Sumter County is a leader in the country with citizen response to sudden cardiac arrest. They do this with using the Pulse Point app. Community notification of cardiac arrest is becoming available in a growing number of jurisdictions. Locally, Marion County uses Pulse Point. But I do not believe Lake County has it available. Many communities are deploying AEDs and locating them at places where people gather- sports fields, parks and recreational facilities, stadiums, etc. Secure enclosures are available to keep the unit secure and weather proof. Some counties are even assigning AEDs to individuals that agree to respond with them when notified. AEDs are becoming readily accessible for public use so be on the lookout for one. Its kind of like a fire extinguisher...you hope it's never used, but death is almost certain without it. Cost can range from $600-700 for a refurbished unit to near $2000 for a new unit. Want to know how anyone can save a life: https://savestation.ca/blog/save-in-sonoma-valley-ca/ Or, Six Minutes to Live: https://youtu.be/_4XVn8cLZ9M Training is great, but if you don't know what to do just turning on the AED and it will help you through the steps. Calling 911 will give you another opportunity for help as the dispatch personnel are well trained to support you in saving a life.
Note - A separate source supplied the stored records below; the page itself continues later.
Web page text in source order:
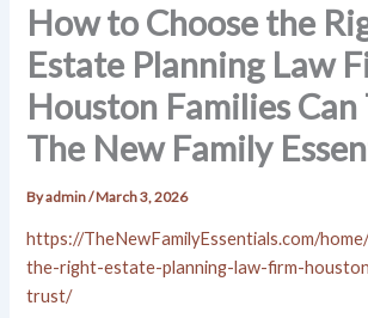
How to Choose the
Estate Planning Law
Houston Families Can
The New Family
Byadmin/March 3, 2026
https://TheNewFamilyEssentials.com/
the-right-estate-planning-law-firm-
trust/
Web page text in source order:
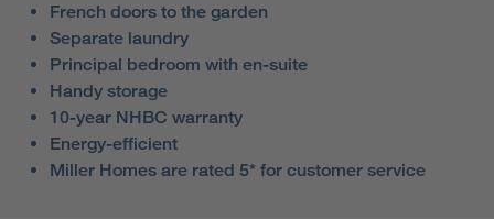
French doors to the garden
Separate laundry
Principal bedroom with en-suite
Handy storage
10-year NHBC warranty
Energy-efficient
Miller Homes are rated 5* for customer service
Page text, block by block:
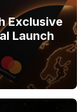
Exclusive
Launch
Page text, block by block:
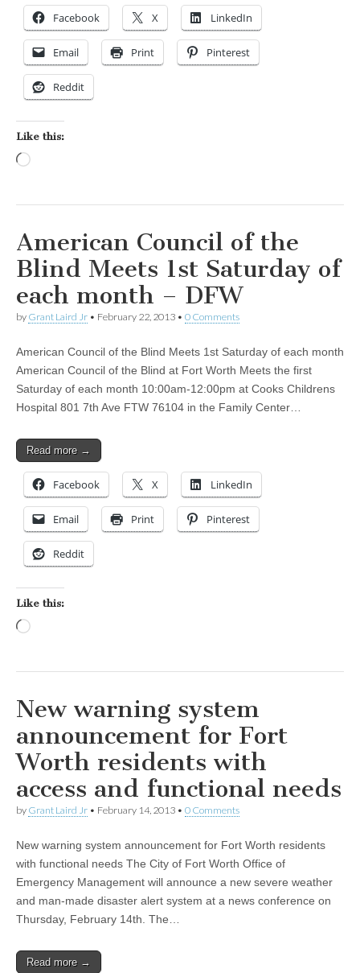
Facebook X LinkedIn
Email Print Pinterest
Reddit
Like this:
American Council of the
Blind Meets 1st Saturday of
each month – DFW
by Grant Laird Jr • February 22, 2013 • 0 Comments
American Council of the Blind Meets 1st Saturday of each month
American Council of the Blind at Fort Worth Meets the first
Saturday of each month 10:00am-12:00pm at Cooks Childrens
Hospital 801 7th Ave FTW 76104 in the Family Center…
Read more →
Facebook X LinkedIn
Email Print Pinterest
Reddit
Like this:
New warning system
announcement for Fort
Worth residents with
access and functional needs
by Grant Laird Jr • February 14, 2013 • 0 Comments
New warning system announcement for Fort Worth residents
with functional needs The City of Fort Worth Office of
Emergency Management will announce a new severe weather
and man-made disaster alert system at a news conference on
Thursday, February 14th. The…
Read more →
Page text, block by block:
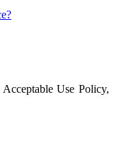
Use Policy,
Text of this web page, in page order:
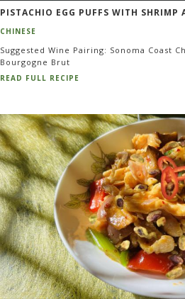
PISTACHIO EGG PUFFS WITH SHRIMP
CHINESE
Suggested Wine Pairing: Sonoma Coast
Bourgogne Brut
READ FULL RECIPE
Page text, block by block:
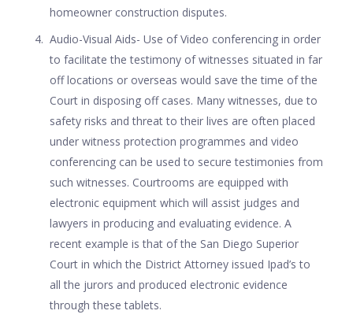
homeowner construction disputes.
Audio-Visual Aids- Use of Video conferencing in order
to facilitate the testimony of witnesses situated in far
off locations or overseas would save the time of the
Court in disposing off cases. Many witnesses, due to
safety risks and threat to their lives are often placed
under witness protection programmes and video
conferencing can be used to secure testimonies from
such witnesses. Courtrooms are equipped with
electronic equipment which will assist judges and
lawyers in producing and evaluating evidence. A
recent example is that of the San Diego Superior
Court in which the District Attorney issued Ipad’s to
all the jurors and produced electronic evidence
through these tablets.
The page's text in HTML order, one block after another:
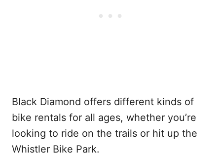
Black Diamond offers different kinds of
bike rentals for all ages, whether you’re
looking to ride on the trails or hit up the
Whistler Bike Park.
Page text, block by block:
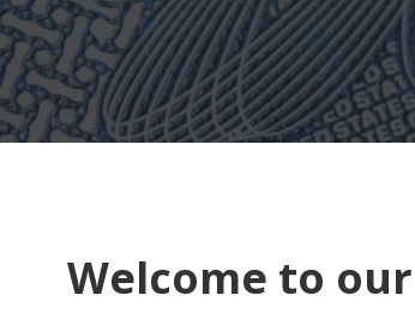
Welcome to
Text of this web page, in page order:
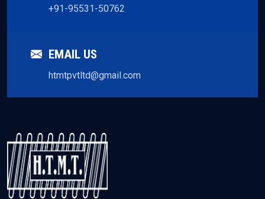
+91-95531-50762
EMAIL US
htmtpvtltd@gmail.com
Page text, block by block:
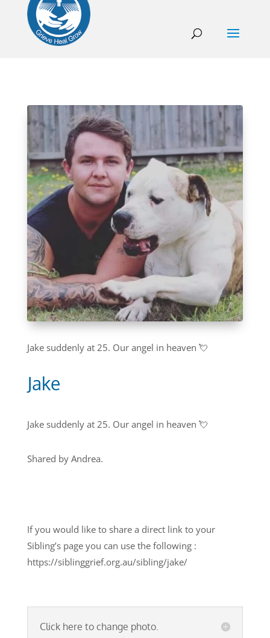
Jake suddenly at 25. Our angel in heaven 💘
Jake
Jake suddenly at 25. Our angel in heaven 💘
Shared by Andrea.
If you would like to share a direct link to your
Sibling’s page you can use the following :
https://siblinggrief.org.au/sibling/jake/
Click here to change photo.
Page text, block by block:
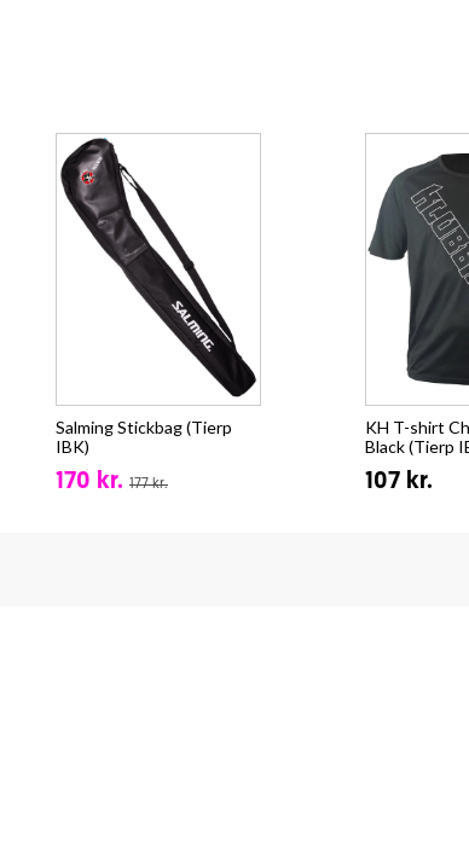
Salming Stickbag (Tierp
IBK)
170 kr. 177 kr.
KH T-shirt
Black (Tierp
107 kr.
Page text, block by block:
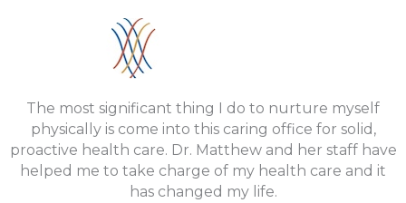
The most significant thing I do to nurture myself
physically is come into this caring office for solid,
proactive health care. Dr. Matthew and her staff have
helped me to take charge of my health care and it
has changed my life.
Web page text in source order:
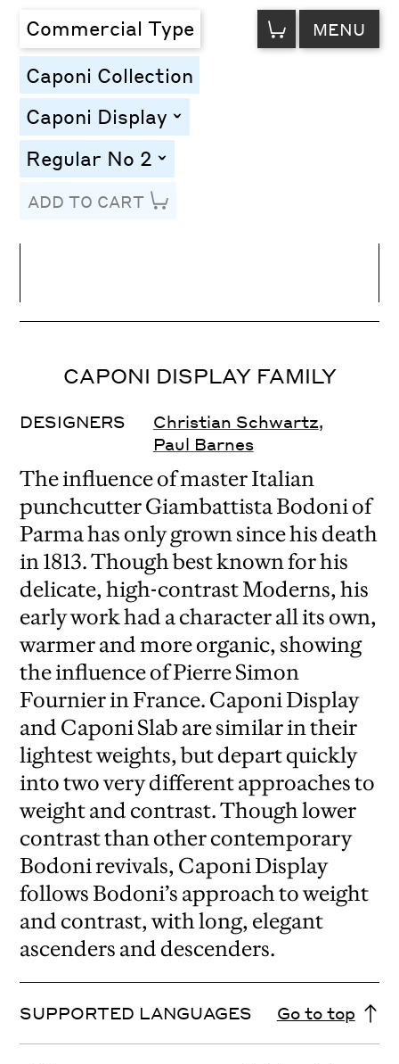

There is still more to do in getting AEDs in public areas around the region. A newly formed group is working to improve education and access. We are Advocates for Early Defibrillation and have been working for about two years to become an effective voice in the importance of being prepared when sudden cardiac arrest strikes. We offer free education and orientation to proper response to sudden cardiac arrest. I encourage you to have your community group or faith organization reach out to us and we will help prepare you for when a friend, family member, or visitor experiences a cardiac arrest. Our Facebook page is: Log into Facebook And our email address is: advocates.4.aeds@gmail.com Kevin Knussman, President Advocates for Early Defibrillation |
It seems a scam to me. When we moved in, the guy down the street with the AED in his yard showed up immediately to collect his $100 and we never heard from him again.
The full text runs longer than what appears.